• Recorded data
• • • • •

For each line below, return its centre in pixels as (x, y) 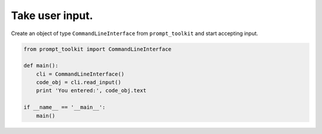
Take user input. (52, 15)
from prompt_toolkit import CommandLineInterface (97, 49)
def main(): (41, 66)
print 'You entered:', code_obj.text (91, 91)
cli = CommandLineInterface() (80, 74)
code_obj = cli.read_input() (79, 82)
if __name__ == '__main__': (64, 107)
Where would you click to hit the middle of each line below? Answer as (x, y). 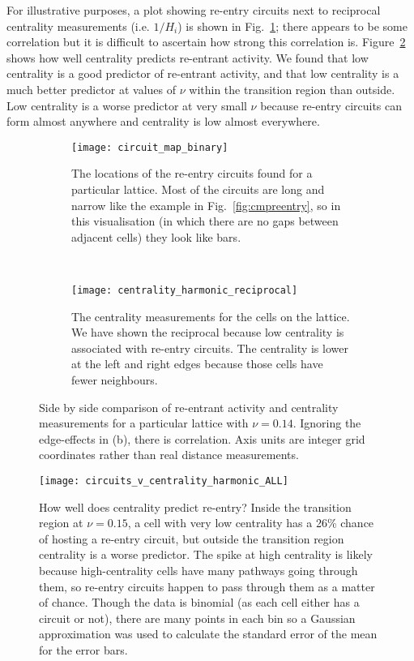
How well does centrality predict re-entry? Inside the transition (195, 506)
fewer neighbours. (115, 380)
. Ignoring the (327, 423)
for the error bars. (83, 649)
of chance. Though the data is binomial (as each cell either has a (199, 602)
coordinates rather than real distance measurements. (169, 455)
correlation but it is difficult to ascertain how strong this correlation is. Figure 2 (206, 42)
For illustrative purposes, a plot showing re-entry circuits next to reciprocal (194, 10)
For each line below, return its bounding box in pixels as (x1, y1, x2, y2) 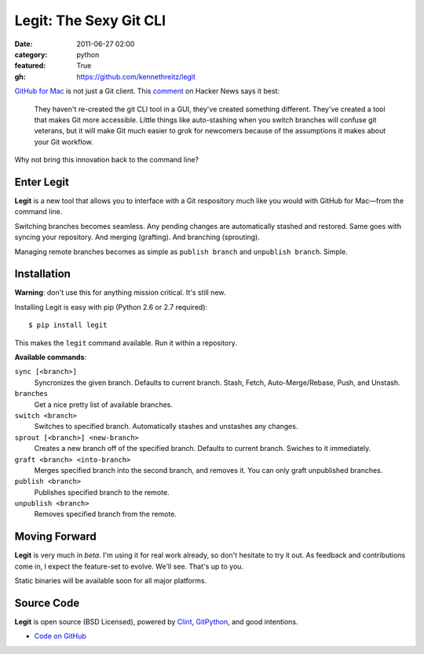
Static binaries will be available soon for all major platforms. (14, 576, 207, 586)
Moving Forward (14, 530, 97, 543)
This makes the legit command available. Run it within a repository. (14, 338, 237, 347)
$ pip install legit (28, 321, 108, 329)
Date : (14, 39, 33, 49)
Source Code (14, 596, 80, 609)
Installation (14, 267, 71, 281)
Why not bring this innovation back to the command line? (14, 155, 199, 165)
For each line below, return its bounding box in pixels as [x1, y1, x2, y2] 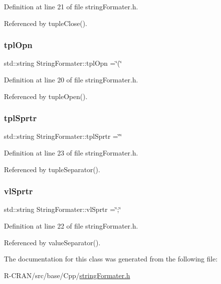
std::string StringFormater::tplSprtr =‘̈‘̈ [4, 131, 122, 141]
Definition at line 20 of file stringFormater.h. [4, 75, 138, 84]
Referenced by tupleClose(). [4, 18, 87, 28]
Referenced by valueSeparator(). [4, 237, 101, 247]
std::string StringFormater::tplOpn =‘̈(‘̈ [4, 58, 122, 68]
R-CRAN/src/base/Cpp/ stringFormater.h [4, 270, 130, 280]
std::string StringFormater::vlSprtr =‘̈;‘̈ [4, 204, 121, 214]
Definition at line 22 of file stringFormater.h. [4, 221, 138, 231]
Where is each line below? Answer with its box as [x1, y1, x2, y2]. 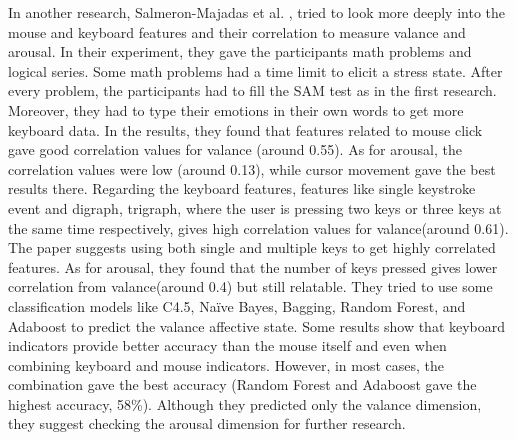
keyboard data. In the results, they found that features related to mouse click [8, 119, 483, 140]
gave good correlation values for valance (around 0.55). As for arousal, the [8, 139, 462, 160]
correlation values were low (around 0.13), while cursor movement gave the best [8, 158, 496, 179]
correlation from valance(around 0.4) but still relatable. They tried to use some [8, 276, 493, 297]
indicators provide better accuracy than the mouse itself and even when [8, 335, 447, 356]
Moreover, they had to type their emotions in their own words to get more [8, 99, 464, 120]
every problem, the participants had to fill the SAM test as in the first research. [8, 80, 497, 101]
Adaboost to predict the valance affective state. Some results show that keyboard [8, 315, 506, 336]
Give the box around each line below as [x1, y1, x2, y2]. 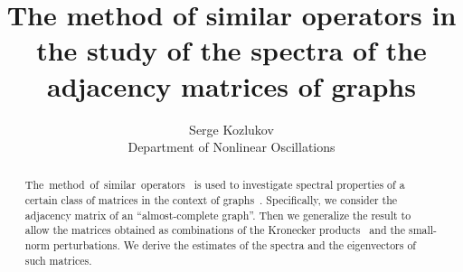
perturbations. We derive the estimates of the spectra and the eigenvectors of [52, 238, 416, 253]
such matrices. [24, 252, 92, 267]
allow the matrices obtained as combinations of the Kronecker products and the [24, 222, 405, 238]
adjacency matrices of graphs [47, 67, 416, 104]
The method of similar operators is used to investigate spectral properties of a [24, 177, 405, 192]
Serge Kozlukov [189, 119, 274, 138]
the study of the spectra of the [36, 32, 427, 69]
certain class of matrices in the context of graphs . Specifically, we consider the [24, 192, 398, 208]
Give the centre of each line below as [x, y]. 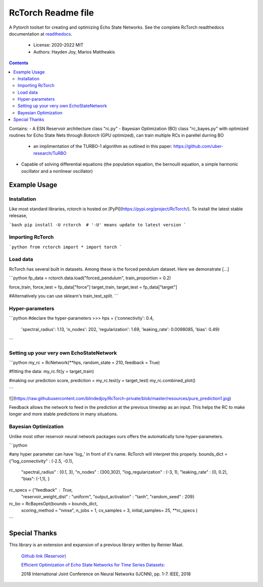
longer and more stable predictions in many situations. [64, 414]
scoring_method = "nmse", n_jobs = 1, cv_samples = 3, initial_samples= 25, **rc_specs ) [109, 511]
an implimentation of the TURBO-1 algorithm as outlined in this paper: [103, 147]
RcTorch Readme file [52, 13]
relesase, [18, 216]
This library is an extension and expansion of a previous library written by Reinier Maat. [96, 545]
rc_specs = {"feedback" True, [41, 490]
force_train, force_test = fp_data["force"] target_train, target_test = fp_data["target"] [93, 287]
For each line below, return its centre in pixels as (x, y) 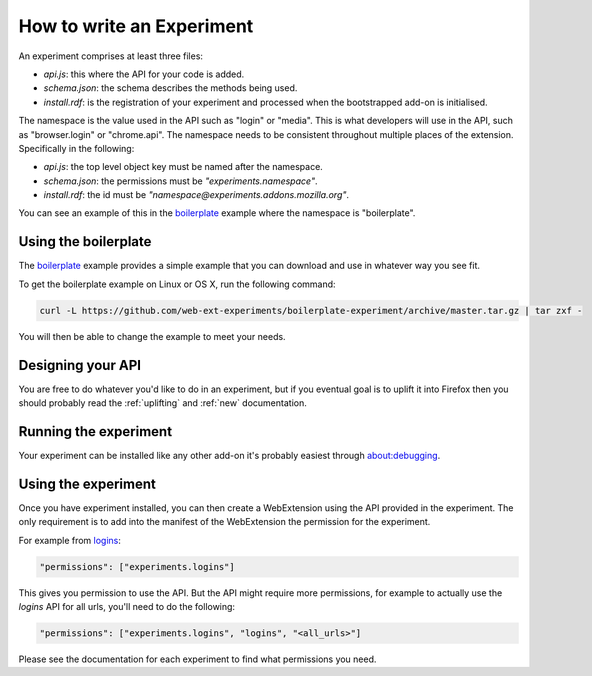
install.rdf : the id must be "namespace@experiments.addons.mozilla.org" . (196, 195)
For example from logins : (70, 540)
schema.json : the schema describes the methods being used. (170, 88)
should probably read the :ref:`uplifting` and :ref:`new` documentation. (162, 403)
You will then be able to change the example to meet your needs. (152, 336)
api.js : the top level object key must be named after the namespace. (183, 167)
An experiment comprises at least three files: (111, 56)
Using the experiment (87, 483)
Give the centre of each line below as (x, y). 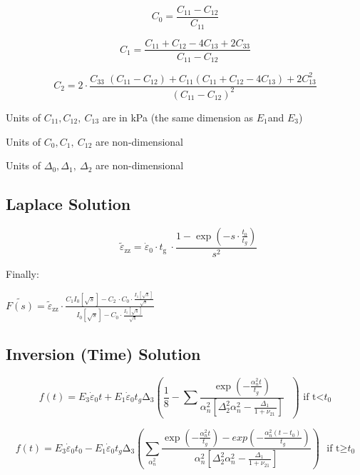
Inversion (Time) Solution (103, 353)
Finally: (22, 273)
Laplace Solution (68, 204)
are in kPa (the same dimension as (178, 117)
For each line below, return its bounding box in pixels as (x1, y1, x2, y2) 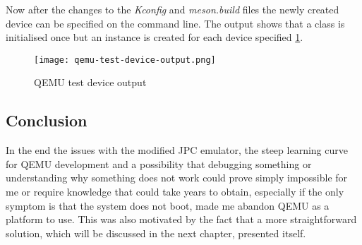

• • • • •

Determine the count of lines in the data that contain the string "Definition", and reply with that count alone.

• Solution for this task
2